**WORK TO COMPLETE:** Search the entries below. Return every line that has "floor" in it.

EXTRACTED ENTRIES Start Marker

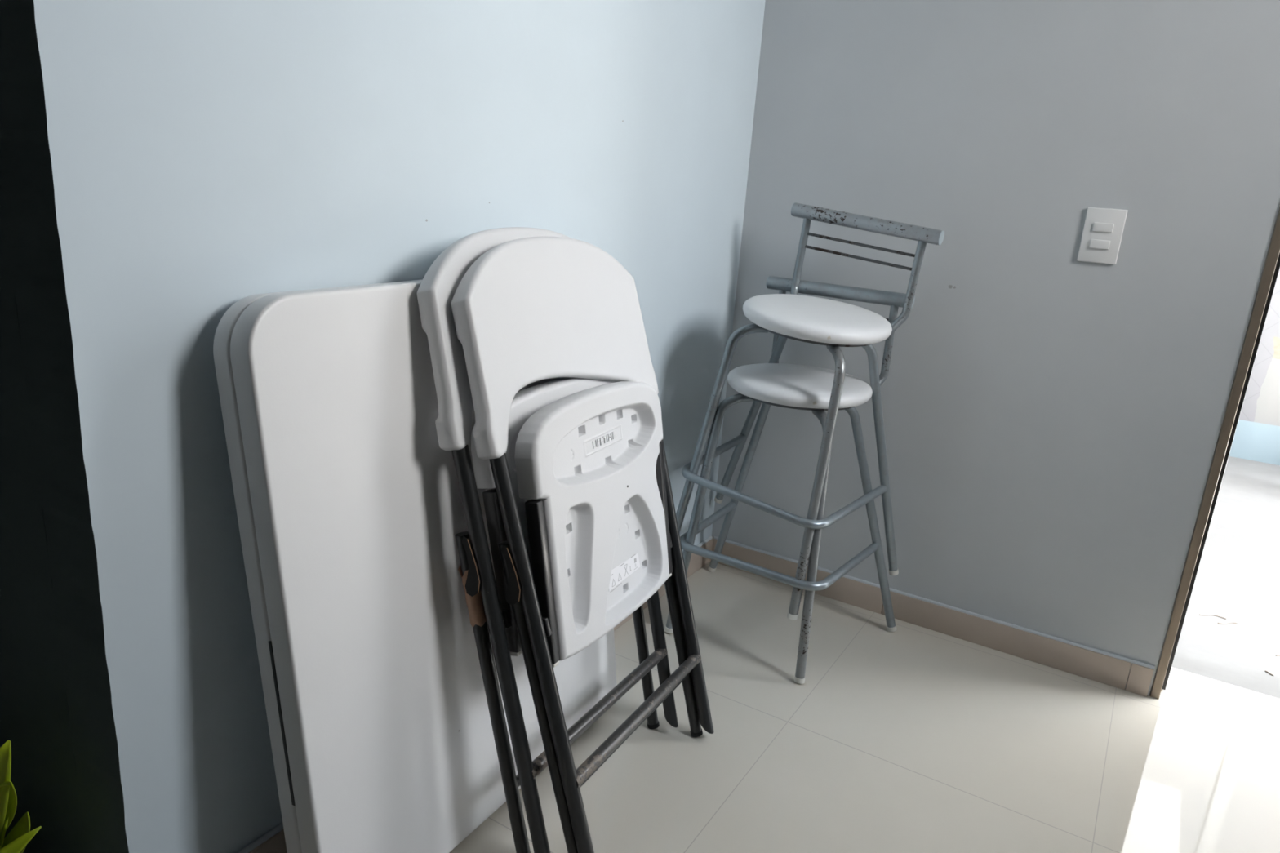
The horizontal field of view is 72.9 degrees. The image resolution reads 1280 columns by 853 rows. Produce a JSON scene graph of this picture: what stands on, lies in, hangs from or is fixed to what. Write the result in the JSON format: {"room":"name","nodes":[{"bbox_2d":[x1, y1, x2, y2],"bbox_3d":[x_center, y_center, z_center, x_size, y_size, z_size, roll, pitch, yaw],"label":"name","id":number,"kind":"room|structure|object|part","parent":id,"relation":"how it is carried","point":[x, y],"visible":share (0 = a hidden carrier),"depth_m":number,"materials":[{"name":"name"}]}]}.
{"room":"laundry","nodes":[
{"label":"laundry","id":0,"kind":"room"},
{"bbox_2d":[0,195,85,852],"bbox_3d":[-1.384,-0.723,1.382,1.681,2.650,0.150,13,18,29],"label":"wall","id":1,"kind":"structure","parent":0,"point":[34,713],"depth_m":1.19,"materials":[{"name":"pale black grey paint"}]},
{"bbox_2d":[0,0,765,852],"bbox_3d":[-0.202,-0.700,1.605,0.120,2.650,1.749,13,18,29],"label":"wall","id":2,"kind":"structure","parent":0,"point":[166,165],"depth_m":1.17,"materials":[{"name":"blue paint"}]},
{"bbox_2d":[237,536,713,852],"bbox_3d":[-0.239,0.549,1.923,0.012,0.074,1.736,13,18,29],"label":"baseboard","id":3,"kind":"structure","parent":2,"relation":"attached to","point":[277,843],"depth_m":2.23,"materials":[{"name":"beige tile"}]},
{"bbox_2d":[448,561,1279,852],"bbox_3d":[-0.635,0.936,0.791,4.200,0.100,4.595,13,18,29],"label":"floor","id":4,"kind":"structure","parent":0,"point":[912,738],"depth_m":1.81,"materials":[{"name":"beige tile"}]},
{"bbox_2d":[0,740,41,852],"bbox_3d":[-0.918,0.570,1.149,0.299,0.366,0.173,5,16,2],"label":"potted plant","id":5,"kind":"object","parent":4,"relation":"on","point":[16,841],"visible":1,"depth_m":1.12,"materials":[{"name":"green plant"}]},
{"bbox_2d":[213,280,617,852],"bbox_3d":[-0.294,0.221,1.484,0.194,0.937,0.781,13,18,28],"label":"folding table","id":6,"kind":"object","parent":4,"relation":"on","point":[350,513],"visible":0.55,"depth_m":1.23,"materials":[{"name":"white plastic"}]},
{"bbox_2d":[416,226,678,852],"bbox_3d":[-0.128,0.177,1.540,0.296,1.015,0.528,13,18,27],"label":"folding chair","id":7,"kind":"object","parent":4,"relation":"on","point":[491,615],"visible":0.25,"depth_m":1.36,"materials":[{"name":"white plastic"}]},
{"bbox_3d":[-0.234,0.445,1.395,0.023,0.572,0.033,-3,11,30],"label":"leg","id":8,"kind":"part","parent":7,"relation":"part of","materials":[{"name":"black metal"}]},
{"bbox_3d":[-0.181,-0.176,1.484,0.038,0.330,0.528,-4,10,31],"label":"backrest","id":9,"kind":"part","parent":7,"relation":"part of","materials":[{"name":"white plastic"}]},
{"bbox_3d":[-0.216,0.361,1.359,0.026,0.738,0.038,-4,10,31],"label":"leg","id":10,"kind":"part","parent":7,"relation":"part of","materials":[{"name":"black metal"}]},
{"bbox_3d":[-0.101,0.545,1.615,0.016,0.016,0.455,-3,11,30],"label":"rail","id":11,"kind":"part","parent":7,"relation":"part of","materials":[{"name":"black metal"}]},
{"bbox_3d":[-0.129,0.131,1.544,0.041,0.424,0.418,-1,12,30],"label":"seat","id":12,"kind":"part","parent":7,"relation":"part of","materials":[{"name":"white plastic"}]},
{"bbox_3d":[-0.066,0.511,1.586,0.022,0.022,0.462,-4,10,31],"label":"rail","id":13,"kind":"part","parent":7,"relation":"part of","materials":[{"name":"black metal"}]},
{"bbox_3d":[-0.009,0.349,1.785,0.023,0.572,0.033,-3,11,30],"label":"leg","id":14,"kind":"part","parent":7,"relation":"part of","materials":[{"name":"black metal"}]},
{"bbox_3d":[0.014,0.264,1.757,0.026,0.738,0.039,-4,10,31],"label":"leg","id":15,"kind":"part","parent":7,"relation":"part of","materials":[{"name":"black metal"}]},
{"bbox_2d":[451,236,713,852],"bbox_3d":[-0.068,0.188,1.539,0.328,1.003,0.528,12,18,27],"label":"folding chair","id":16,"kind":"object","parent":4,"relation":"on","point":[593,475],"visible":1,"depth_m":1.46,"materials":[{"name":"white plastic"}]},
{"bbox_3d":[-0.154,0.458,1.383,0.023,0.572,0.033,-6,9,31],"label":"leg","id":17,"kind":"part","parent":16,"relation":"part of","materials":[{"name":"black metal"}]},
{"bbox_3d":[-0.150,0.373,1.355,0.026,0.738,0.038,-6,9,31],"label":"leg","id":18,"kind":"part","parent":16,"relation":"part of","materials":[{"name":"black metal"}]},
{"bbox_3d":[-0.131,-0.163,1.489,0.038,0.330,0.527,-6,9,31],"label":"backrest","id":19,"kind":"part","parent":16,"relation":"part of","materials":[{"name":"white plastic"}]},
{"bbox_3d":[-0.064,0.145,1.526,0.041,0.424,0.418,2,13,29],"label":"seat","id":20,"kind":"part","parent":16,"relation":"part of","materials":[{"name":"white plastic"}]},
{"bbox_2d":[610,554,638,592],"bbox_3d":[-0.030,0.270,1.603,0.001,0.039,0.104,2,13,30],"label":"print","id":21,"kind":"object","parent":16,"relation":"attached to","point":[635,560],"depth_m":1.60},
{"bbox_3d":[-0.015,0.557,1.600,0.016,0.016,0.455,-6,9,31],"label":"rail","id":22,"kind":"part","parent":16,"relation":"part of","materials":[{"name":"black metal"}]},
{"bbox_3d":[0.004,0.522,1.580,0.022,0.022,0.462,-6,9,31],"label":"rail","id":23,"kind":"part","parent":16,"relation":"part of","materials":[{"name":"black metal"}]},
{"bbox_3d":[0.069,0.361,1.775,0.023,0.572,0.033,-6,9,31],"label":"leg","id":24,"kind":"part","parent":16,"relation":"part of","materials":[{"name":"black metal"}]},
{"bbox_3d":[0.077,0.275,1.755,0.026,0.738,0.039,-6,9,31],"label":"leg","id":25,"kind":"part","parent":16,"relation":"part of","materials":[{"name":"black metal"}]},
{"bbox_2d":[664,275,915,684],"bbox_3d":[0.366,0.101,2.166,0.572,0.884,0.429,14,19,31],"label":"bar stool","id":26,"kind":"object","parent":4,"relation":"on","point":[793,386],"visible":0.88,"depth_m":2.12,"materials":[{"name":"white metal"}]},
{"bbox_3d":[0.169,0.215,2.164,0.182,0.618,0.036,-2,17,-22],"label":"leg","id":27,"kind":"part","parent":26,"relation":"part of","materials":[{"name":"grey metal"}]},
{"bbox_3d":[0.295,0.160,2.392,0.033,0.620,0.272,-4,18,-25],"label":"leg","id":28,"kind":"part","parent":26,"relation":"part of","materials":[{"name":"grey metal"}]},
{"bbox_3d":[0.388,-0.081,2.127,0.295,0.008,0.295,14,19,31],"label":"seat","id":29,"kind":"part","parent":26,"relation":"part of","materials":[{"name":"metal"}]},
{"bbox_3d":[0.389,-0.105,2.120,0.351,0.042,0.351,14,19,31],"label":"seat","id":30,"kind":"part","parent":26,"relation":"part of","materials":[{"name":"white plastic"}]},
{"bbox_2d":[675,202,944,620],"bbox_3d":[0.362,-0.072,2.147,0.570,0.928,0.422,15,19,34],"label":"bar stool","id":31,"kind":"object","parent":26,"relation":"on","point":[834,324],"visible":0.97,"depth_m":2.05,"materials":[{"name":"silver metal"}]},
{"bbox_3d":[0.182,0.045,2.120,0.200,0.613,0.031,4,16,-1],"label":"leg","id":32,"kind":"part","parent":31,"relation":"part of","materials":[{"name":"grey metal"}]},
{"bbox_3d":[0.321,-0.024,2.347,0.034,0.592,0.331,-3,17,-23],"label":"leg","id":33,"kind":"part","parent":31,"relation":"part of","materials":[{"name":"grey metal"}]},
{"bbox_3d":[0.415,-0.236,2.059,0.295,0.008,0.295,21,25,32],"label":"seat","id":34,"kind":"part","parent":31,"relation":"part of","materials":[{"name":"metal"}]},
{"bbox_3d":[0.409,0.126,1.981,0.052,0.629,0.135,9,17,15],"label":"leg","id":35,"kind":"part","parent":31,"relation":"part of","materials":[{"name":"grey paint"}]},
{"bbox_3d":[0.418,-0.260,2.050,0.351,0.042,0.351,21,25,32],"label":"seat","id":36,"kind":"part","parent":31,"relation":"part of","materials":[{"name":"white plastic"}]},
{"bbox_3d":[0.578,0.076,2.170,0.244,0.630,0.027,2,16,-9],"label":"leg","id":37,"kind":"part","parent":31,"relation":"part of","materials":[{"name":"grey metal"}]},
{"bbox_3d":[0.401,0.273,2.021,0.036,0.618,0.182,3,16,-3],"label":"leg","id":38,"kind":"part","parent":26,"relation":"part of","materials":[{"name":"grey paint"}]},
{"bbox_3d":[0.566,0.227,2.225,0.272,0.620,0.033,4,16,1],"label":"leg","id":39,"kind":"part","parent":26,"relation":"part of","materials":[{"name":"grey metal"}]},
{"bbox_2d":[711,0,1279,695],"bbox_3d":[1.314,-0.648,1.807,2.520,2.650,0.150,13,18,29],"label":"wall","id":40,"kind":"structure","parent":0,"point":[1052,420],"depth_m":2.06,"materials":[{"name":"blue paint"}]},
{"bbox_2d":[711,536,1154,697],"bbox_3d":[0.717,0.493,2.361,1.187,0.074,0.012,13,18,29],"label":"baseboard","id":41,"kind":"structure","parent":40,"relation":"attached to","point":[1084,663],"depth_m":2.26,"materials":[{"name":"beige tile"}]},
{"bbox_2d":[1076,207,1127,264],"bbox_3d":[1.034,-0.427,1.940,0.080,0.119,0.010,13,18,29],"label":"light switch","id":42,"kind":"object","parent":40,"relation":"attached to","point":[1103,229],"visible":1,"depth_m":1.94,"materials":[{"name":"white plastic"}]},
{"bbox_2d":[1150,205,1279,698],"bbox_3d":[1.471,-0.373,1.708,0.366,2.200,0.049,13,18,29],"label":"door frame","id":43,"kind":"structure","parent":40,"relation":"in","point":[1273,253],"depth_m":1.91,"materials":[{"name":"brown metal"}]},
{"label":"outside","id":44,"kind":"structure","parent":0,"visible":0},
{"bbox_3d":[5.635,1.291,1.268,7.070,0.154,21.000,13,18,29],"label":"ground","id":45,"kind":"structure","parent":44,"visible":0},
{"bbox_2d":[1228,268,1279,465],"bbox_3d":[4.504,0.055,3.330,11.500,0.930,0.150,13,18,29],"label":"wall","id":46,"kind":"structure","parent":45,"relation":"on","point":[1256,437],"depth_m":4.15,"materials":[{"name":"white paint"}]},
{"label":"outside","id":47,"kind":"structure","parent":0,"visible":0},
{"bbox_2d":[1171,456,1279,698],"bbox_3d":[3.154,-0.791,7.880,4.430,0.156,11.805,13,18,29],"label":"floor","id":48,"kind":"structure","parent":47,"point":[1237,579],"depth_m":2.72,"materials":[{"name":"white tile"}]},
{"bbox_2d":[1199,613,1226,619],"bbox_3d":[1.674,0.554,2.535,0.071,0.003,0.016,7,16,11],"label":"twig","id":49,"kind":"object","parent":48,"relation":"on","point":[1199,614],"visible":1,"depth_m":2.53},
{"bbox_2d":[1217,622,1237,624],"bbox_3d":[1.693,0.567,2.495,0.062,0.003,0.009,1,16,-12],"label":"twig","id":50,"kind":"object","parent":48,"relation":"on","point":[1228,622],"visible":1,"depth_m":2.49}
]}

EXTRACTED ENTRIES End Marker

**SOLVED EXERCISE:**
{"bbox_2d":[448,561,1279,852],"bbox_3d":[-0.635,0.936,0.791,4.200,0.100,4.595,13,18,29],"label":"floor","id":4,"kind":"structure","parent":0,"point":[912,738],"depth_m":1.81,"materials":[{"name":"beige tile"}]},
{"bbox_2d":[1171,456,1279,698],"bbox_3d":[3.154,-0.791,7.880,4.430,0.156,11.805,13,18,29],"label":"floor","id":48,"kind":"structure","parent":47,"point":[1237,579],"depth_m":2.72,"materials":[{"name":"white tile"}]},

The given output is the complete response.